Time Out is Not What You Think

May 29, 2010 by seolink  
Filed under misc

Time out is one of the best, but least understood anger management tools for kids

Instead of an anger management tool, time out is viewed by most as a punishment for acting out. However, when you really stop and think about it the real purpose behind it is to help a child learn how to have better control over his or her emotions and behavior.

The trouble with using time out as punishment is the message they get is “If I act out I get into trouble”.  You might be asking, “well, isn’t that the point?”, The problem is that no one likes punishment and they come to resent and fight it. Chances are you are reading this article because time out hasn’t been a very effective anger management technique for their kids. Matter of fact you may find that using anger management as a punishment actually makes your kids act out more. Why is this? There are three reasons :  1) kids are learning that they can get mom and dads attention by acting out; 2) they come to see time out as punishment which makes them even more mad and 3) it doesn’t give them a sense of empowerment over themselves which is what we are really aiming for here.

What I suggest is telling your kids that time out is not meant as punishment, but instead as a way for them to learn how to calm down and have control over their emotions. With younger kids its especially effective if you frame it as learning how to act like the “big boys and girls” because younger kids really want to be like big kids. Its important to calmly and evenly keep repeating to them that you want to listen to what they have to say but that you can’t do that when they are screaming and fussing. And after they have calmed down spend a minute or two talking to them about what upset them in the first place. This doesn’t mean caving in to them, it means allowing them to have their say and that, even if you don’t agree with them, you will treat them with respect if they talk rather than act out in anger.

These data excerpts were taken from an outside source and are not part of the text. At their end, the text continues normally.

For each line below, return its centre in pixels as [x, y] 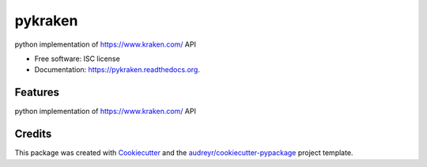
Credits [33, 134]
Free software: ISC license [77, 59]
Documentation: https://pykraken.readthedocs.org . [117, 70]
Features [37, 92]
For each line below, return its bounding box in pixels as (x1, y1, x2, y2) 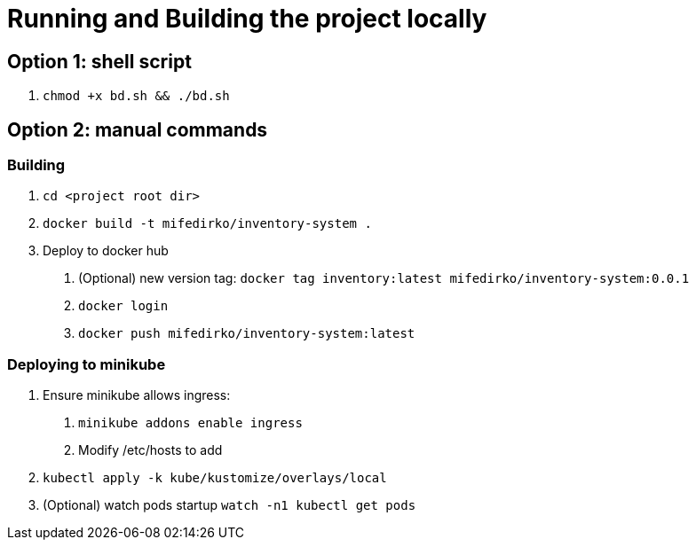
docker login (78, 299, 169, 314)
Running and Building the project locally (7, 4, 487, 34)
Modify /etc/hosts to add (78, 442, 223, 458)
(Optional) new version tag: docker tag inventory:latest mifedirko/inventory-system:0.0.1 (78, 270, 690, 286)
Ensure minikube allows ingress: (43, 387, 231, 403)
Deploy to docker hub (43, 243, 169, 259)
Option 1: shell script (7, 50, 192, 73)
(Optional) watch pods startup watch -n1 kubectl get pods (43, 497, 416, 513)
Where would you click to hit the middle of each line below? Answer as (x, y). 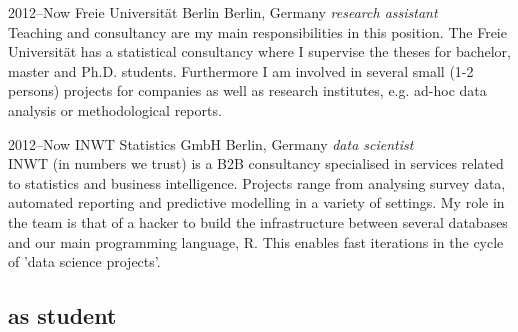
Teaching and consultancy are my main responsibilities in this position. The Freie (257, 31)
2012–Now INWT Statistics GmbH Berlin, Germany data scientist (211, 143)
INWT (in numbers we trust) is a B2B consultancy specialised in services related (256, 163)
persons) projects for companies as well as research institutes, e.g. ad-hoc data (247, 90)
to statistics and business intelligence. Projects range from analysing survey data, (257, 182)
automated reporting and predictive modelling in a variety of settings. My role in (256, 202)
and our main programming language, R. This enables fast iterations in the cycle (256, 241)
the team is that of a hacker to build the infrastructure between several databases (258, 221)
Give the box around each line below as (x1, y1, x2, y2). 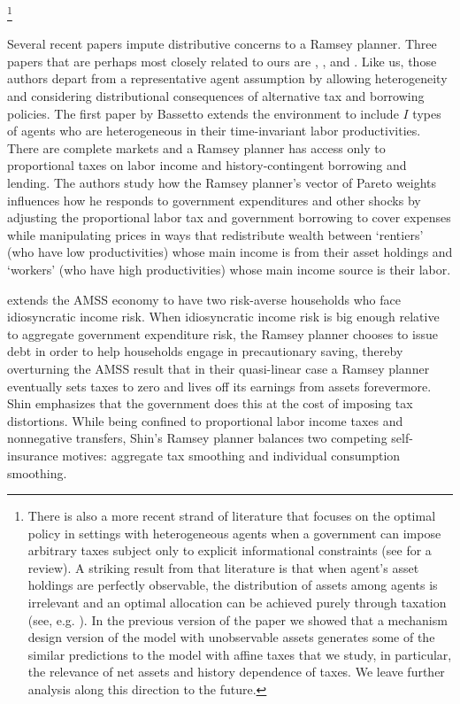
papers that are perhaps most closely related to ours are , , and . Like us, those (7, 51, 437, 70)
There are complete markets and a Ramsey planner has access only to (7, 138, 386, 157)
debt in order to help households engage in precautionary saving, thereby (7, 342, 403, 360)
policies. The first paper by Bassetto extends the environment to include (7, 104, 399, 122)
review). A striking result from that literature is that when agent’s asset (27, 558, 419, 576)
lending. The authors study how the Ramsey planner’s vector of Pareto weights (7, 174, 437, 191)
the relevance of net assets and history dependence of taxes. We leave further (27, 662, 445, 681)
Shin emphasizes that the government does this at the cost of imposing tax (7, 394, 413, 413)
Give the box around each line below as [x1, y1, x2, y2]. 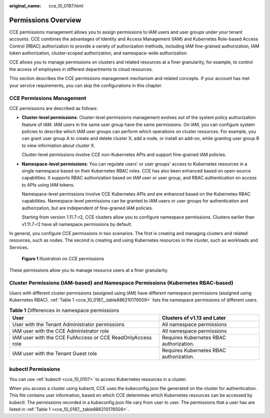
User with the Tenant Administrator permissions [12, 320, 125, 327]
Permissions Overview [9, 15, 81, 24]
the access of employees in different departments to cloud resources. [9, 66, 153, 72]
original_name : [9, 3, 41, 8]
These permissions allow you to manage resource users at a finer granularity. [9, 267, 168, 273]
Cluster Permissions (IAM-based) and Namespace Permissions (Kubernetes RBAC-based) [9, 279, 233, 286]
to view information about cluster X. [21, 142, 95, 148]
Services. [9, 244, 29, 250]
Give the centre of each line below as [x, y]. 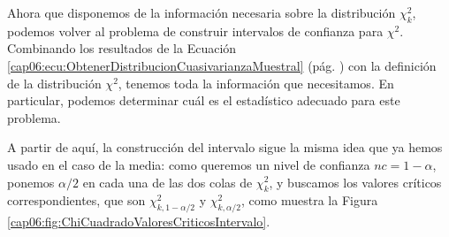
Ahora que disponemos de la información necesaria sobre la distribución [202, 12]
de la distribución [54, 83]
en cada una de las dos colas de [167, 182]
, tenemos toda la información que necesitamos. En [256, 83]
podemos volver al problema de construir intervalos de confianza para [195, 31]
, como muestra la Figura [309, 200]
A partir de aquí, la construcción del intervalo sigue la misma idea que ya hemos [225, 147]
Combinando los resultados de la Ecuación [122, 48]
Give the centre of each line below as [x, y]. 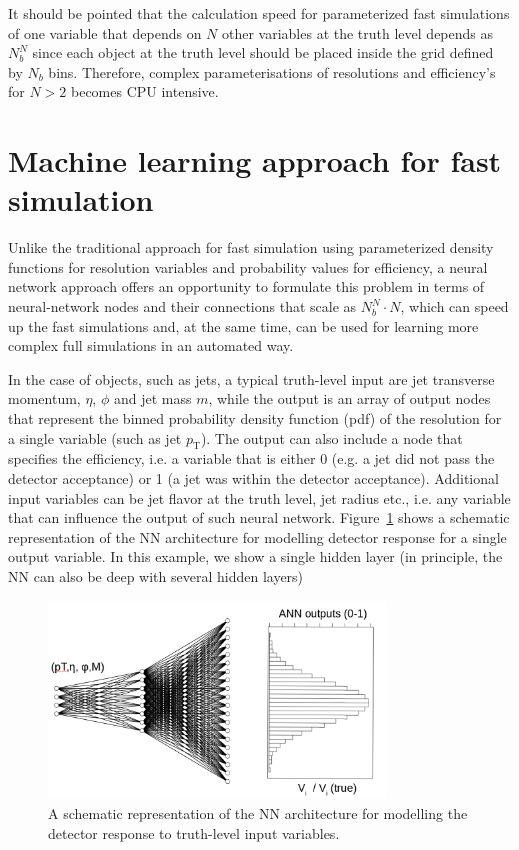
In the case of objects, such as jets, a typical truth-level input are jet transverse [251, 378]
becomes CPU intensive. [145, 91]
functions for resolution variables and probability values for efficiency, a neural [248, 266]
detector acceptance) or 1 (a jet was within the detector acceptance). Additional [253, 478]
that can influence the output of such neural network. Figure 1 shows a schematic [259, 517]
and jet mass [152, 398]
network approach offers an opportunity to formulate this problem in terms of [246, 286]
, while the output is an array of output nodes [349, 398]
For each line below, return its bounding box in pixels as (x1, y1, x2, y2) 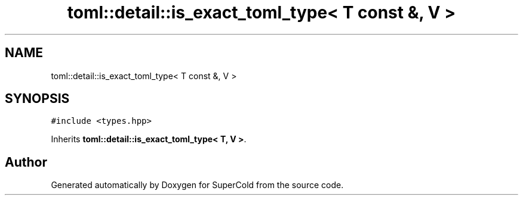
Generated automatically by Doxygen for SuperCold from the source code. (51, 180, 344, 190)
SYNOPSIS (5, 91, 70, 107)
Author (5, 154, 47, 170)
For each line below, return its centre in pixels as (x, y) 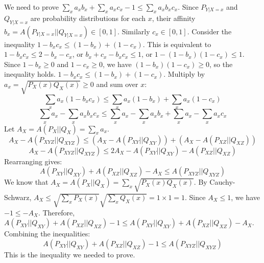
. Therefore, (56, 212)
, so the (221, 64)
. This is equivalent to (177, 44)
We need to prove (31, 7)
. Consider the (209, 31)
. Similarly (134, 31)
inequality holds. (30, 74)
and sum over (117, 84)
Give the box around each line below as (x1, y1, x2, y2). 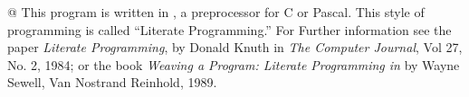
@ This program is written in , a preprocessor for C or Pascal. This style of (7, 3, 425, 21)
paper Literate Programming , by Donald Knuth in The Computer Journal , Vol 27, (7, 38, 463, 57)
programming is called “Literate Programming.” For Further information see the (7, 20, 452, 39)
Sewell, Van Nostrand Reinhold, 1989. (7, 73, 217, 92)
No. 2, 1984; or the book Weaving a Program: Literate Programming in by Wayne (7, 55, 460, 74)
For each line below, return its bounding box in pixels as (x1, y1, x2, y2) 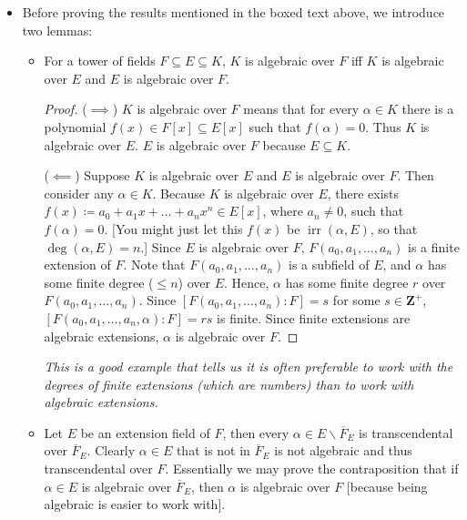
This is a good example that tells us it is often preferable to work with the (44, 357, 453, 376)
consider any (44, 183, 114, 202)
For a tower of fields (44, 51, 156, 70)
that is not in (176, 441, 250, 460)
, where (262, 201, 303, 220)
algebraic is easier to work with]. (44, 495, 226, 514)
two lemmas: (22, 20, 93, 39)
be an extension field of (80, 423, 210, 442)
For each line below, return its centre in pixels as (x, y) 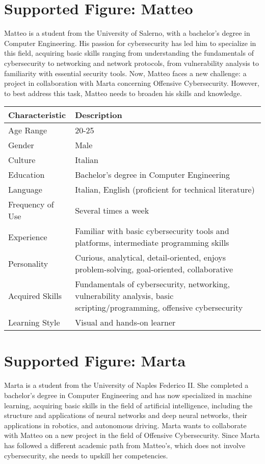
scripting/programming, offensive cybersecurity (159, 308)
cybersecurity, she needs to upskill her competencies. (86, 455)
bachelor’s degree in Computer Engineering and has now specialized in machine (128, 395)
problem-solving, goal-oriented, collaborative (154, 269)
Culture (22, 160)
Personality (28, 263)
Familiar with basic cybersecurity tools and (152, 231)
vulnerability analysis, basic (124, 296)
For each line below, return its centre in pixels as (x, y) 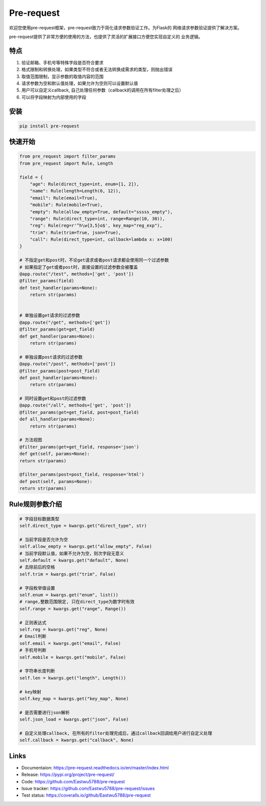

After a little bit of practice you will find that when your child starts to seem restless or on the verge of getting angry you may find that they will voluntarily use this anger management skill and go into time out if you simply ask them if they need some time to relax. After awhile longer you will find your children spontaneously taking time outs on their own (hard to believe I know, but try it – it works!).

Think about what a difference this  anger management approach would have made for you if you taught this when you were so young. It would have become as second nature to you as using a knife and fork. Time out, when used the right way, can be an extremely effective anger management technique. What kind of difference would this have made for you when you were growing up? It would have made recognizing and managing your feelings as second nature as walking to you. Using time out the right way ia an extremely effective anger management technique.